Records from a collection
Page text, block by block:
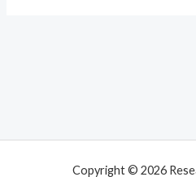
Copyright © 2026
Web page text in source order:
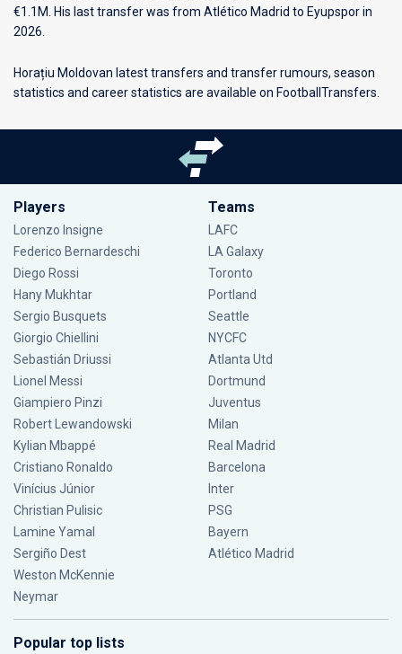
€1.1M. His last transfer was from Atlético Madrid to Eyupspor in
2026.
Horațiu Moldovan latest transfers and transfer rumours, season
statistics and career statistics are available on FootballTransfers.
Players
Lorenzo Insigne
Federico Bernardeschi
Diego Rossi
Hany Mukhtar
Sergio Busquets
Giorgio Chiellini
Sebastián Driussi
Lionel Messi
Giampiero Pinzi
Robert Lewandowski
Kylian Mbappé
Cristiano Ronaldo
Vinícius Júnior
Christian Pulisic
Lamine Yamal
Sergiño Dest
Weston McKennie
Neymar
Teams
LAFC
LA Galaxy
Toronto
Portland
Seattle
NYCFC
Atlanta Utd
Dortmund
Juventus
Milan
Real Madrid
Barcelona
Inter
PSG
Bayern
Atlético Madrid
Popular top lists

• Problem details
Please write out, exactly as they appear, only the lines from the one holding "to Eyupspor in" through the end of the data.

• Written solution
€1.1M. His last transfer was from Atlético Madrid to Eyupspor in
2026.
Horațiu Moldovan latest transfers and transfer rumours, season
statistics and career statistics are available on FootballTransfers.
Players
Lorenzo Insigne
Federico Bernardeschi
Diego Rossi
Hany Mukhtar
Sergio Busquets
Giorgio Chiellini
Sebastián Driussi
Lionel Messi
Giampiero Pinzi
Robert Lewandowski
Kylian Mbappé
Cristiano Ronaldo
Vinícius Júnior
Christian Pulisic
Lamine Yamal
Sergiño Dest
Weston McKennie
Neymar
Teams
LAFC
LA Galaxy
Toronto
Portland
Seattle
NYCFC
Atlanta Utd
Dortmund
Juventus
Milan
Real Madrid
Barcelona
Inter
PSG
Bayern
Atlético Madrid
Popular top lists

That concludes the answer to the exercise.